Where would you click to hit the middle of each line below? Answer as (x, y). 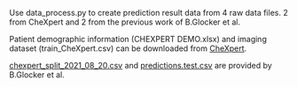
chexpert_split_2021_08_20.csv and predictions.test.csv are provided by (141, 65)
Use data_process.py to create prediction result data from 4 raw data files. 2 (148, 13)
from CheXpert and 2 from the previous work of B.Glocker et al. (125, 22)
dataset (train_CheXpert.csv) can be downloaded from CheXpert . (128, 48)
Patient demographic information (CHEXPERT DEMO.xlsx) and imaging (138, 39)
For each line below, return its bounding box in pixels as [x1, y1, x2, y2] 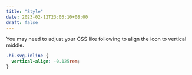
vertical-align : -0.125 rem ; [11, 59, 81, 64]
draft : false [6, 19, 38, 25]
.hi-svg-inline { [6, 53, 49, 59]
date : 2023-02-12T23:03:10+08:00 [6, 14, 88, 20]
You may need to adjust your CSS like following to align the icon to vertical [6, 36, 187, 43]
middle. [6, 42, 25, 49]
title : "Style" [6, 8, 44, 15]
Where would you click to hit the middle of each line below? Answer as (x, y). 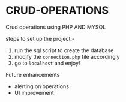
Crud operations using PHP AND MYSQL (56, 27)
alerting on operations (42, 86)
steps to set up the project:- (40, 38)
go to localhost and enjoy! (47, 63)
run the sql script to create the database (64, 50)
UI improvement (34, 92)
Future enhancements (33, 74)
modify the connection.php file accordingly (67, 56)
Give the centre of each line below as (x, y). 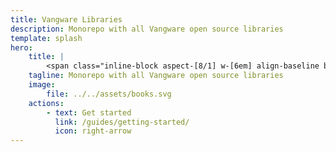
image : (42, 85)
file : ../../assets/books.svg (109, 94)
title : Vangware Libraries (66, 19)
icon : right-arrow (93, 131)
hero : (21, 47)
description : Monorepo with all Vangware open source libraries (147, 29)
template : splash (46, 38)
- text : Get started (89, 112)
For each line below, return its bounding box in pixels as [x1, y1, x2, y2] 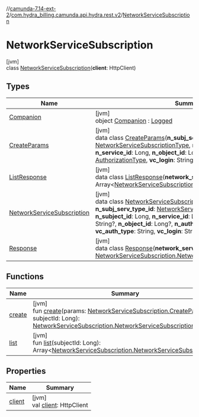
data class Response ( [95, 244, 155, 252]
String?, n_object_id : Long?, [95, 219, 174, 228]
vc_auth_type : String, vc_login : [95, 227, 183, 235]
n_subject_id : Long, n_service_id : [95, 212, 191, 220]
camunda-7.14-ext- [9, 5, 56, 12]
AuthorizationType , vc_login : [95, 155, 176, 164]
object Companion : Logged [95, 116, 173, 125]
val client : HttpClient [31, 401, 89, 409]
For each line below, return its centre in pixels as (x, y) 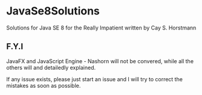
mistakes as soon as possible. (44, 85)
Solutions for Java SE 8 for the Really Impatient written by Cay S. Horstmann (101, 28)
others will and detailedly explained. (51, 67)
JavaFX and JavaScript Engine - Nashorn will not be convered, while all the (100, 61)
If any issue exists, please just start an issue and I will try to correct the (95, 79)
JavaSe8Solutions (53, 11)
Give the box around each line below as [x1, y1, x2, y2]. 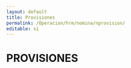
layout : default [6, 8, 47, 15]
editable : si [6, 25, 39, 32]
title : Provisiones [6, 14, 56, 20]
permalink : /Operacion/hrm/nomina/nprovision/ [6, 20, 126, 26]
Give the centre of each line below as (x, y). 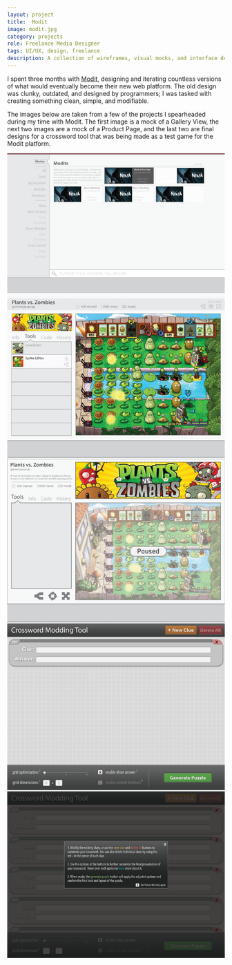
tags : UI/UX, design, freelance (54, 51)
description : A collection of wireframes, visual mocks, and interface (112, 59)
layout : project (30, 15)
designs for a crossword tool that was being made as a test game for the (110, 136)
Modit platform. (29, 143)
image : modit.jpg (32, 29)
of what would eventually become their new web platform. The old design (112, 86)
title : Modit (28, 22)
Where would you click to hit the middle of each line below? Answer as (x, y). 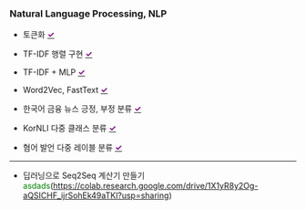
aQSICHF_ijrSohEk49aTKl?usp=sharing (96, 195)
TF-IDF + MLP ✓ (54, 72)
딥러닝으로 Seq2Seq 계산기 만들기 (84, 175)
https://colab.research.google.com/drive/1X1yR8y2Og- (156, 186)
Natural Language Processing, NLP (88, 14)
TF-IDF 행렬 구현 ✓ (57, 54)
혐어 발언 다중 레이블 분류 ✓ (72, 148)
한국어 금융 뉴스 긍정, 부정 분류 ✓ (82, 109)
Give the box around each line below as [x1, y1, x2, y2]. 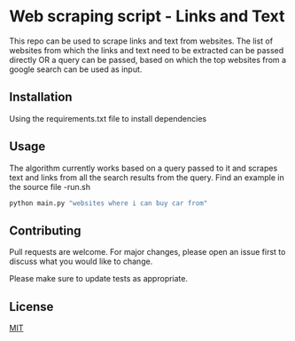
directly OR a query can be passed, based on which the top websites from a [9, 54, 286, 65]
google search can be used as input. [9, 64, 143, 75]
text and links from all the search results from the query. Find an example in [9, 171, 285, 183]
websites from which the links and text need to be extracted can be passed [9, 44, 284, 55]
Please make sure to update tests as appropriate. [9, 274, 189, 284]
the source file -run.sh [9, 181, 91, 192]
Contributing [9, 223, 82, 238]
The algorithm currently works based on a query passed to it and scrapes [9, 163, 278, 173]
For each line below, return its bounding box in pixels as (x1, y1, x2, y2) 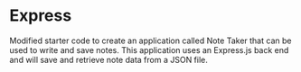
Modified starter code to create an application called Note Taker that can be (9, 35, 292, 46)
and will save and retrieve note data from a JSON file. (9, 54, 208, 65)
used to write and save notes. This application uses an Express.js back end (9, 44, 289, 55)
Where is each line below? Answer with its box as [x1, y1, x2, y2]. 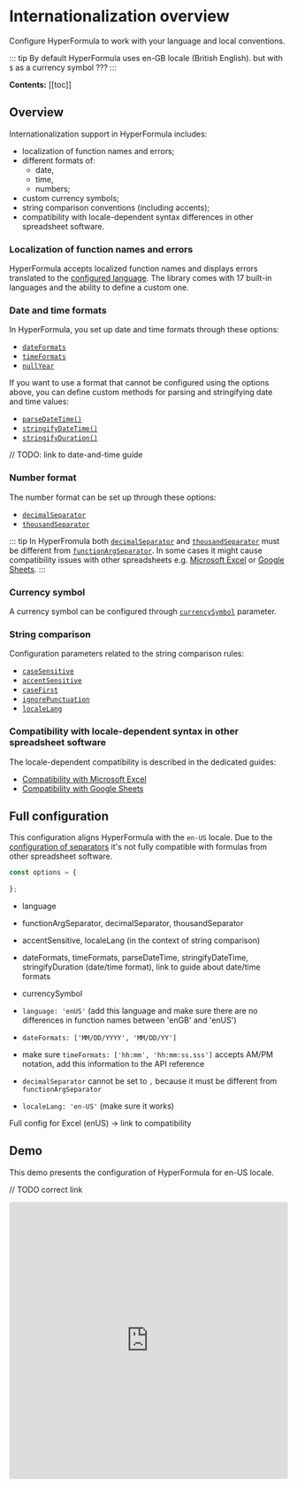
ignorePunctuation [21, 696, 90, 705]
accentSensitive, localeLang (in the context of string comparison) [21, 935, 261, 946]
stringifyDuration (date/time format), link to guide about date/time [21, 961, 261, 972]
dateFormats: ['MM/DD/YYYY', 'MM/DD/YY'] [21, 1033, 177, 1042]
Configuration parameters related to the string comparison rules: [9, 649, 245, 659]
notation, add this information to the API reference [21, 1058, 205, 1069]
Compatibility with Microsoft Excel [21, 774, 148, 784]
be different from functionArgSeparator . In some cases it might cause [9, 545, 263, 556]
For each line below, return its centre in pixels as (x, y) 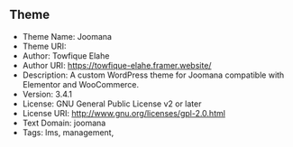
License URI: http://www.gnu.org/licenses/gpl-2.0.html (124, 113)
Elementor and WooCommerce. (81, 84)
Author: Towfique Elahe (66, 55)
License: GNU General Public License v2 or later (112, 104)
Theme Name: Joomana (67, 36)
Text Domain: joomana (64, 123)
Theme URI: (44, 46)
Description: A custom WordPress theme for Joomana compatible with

(WHAT TO DO):
Each line above that carries the string "License" has to be returned.

(REPLY):
License URI: http://www.gnu.org/licenses/gpl-2.0.html (124, 113)
License: GNU General Public License v2 or later (112, 104)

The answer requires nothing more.